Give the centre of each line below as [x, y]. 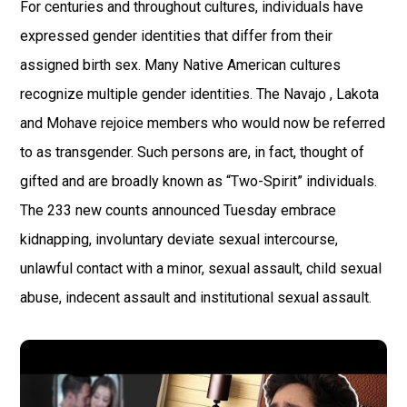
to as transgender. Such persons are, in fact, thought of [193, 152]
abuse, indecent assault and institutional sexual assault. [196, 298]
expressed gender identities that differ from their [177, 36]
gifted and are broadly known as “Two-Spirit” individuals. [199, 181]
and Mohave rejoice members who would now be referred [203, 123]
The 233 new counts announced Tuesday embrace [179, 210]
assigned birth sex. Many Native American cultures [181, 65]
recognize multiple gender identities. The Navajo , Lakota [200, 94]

--

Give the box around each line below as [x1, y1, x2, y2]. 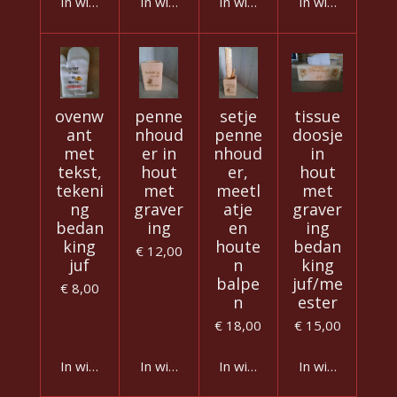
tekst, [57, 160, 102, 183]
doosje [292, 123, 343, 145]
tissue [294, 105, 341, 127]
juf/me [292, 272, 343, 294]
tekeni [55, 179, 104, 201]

■ **Problem to solve**:
"Give the centre" marks the first line to copy, and "recognize multiple gender" marks the last. Repeat that stretch above exactly, with no pictures.

■ **Output below**:
Give the centre of each line below as [x, y]. 
to as transgender. Such persons are, in fact, thought of [193, 152]
abuse, indecent assault and institutional sexual assault. [196, 298]
expressed gender identities that differ from their [177, 36]
gifted and are broadly known as “Two-Spirit” individuals. [199, 181]
and Mohave rejoice members who would now be referred [203, 123]
The 233 new counts announced Tuesday embrace [179, 210]
assigned birth sex. Many Native American cultures [181, 65]
recognize multiple gender identities. The Navajo , Lakota [200, 94]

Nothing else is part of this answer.